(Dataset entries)
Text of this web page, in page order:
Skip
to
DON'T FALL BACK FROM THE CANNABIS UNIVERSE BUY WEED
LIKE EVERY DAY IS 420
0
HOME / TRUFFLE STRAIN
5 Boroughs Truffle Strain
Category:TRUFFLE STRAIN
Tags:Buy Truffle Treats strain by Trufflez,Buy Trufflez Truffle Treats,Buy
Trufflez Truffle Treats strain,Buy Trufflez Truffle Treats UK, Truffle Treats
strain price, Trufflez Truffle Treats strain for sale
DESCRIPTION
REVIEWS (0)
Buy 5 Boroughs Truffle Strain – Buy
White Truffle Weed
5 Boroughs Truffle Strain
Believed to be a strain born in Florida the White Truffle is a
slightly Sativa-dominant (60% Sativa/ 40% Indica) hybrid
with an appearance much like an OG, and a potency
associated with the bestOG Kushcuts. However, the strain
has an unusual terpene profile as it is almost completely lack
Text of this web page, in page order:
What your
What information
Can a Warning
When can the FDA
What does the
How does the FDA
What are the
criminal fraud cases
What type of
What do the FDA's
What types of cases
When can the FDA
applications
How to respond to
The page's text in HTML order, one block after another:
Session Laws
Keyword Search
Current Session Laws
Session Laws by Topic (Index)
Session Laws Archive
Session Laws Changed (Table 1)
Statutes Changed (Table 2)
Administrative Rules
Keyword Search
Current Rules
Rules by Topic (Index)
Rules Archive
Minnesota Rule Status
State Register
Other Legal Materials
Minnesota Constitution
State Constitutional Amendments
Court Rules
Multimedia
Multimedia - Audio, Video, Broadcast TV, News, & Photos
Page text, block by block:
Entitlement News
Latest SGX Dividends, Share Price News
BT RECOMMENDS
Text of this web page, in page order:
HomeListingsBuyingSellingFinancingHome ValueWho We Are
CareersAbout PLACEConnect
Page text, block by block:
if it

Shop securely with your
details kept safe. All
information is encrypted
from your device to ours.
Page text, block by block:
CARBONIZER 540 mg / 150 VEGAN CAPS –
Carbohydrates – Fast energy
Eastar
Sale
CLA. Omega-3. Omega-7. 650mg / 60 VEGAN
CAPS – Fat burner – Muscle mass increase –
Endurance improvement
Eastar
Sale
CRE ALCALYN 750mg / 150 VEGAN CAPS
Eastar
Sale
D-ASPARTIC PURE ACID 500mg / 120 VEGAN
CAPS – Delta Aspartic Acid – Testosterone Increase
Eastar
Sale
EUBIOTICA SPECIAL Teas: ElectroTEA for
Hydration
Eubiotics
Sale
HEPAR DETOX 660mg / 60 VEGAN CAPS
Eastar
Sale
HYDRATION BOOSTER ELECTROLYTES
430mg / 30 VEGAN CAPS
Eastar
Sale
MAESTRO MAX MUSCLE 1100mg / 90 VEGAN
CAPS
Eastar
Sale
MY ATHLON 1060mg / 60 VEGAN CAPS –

__TASK STATEMENT__
Return all of the data above exactly, leaving out no line.

__COMPLETED EXERCISE__
Text of this web page, in page order:
Skip
to
DON'T FALL BACK FROM THE CANNABIS UNIVERSE BUY WEED
LIKE EVERY DAY IS 420
0
HOME / TRUFFLE STRAIN
5 Boroughs Truffle Strain
Category:TRUFFLE STRAIN
Tags:Buy Truffle Treats strain by Trufflez,Buy Trufflez Truffle Treats,Buy
Trufflez Truffle Treats strain,Buy Trufflez Truffle Treats UK, Truffle Treats
strain price, Trufflez Truffle Treats strain for sale
DESCRIPTION
REVIEWS (0)
Buy 5 Boroughs Truffle Strain – Buy
White Truffle Weed
5 Boroughs Truffle Strain
Believed to be a strain born in Florida the White Truffle is a
slightly Sativa-dominant (60% Sativa/ 40% Indica) hybrid
with an appearance much like an OG, and a potency
associated with the bestOG Kushcuts. However, the strain
has an unusual terpene profile as it is almost completely lack
Text of this web page, in page order:
What your
What information
Can a Warning
When can the FDA
What does the
How does the FDA
What are the
criminal fraud cases
What type of
What do the FDA's
What types of cases
When can the FDA
applications
How to respond to
The page's text in HTML order, one block after another:
Session Laws
Keyword Search
Current Session Laws
Session Laws by Topic (Index)
Session Laws Archive
Session Laws Changed (Table 1)
Statutes Changed (Table 2)
Administrative Rules
Keyword Search
Current Rules
Rules by Topic (Index)
Rules Archive
Minnesota Rule Status
State Register
Other Legal Materials
Minnesota Constitution
State Constitutional Amendments
Court Rules
Multimedia
Multimedia - Audio, Video, Broadcast TV, News, & Photos
Page text, block by block:
Entitlement News
Latest SGX Dividends, Share Price News
BT RECOMMENDS
Text of this web page, in page order:
HomeListingsBuyingSellingFinancingHome ValueWho We Are
CareersAbout PLACEConnect
Page text, block by block:
if it

Shop securely with your
details kept safe. All
information is encrypted
from your device to ours.
Page text, block by block:
CARBONIZER 540 mg / 150 VEGAN CAPS –
Carbohydrates – Fast energy
Eastar
Sale
CLA. Omega-3. Omega-7. 650mg / 60 VEGAN
CAPS – Fat burner – Muscle mass increase –
Endurance improvement
Eastar
Sale
CRE ALCALYN 750mg / 150 VEGAN CAPS
Eastar
Sale
D-ASPARTIC PURE ACID 500mg / 120 VEGAN
CAPS – Delta Aspartic Acid – Testosterone Increase
Eastar
Sale
EUBIOTICA SPECIAL Teas: ElectroTEA for
Hydration
Eubiotics
Sale
HEPAR DETOX 660mg / 60 VEGAN CAPS
Eastar
Sale
HYDRATION BOOSTER ELECTROLYTES
430mg / 30 VEGAN CAPS
Eastar
Sale
MAESTRO MAX MUSCLE 1100mg / 90 VEGAN
CAPS
Eastar
Sale
MY ATHLON 1060mg / 60 VEGAN CAPS –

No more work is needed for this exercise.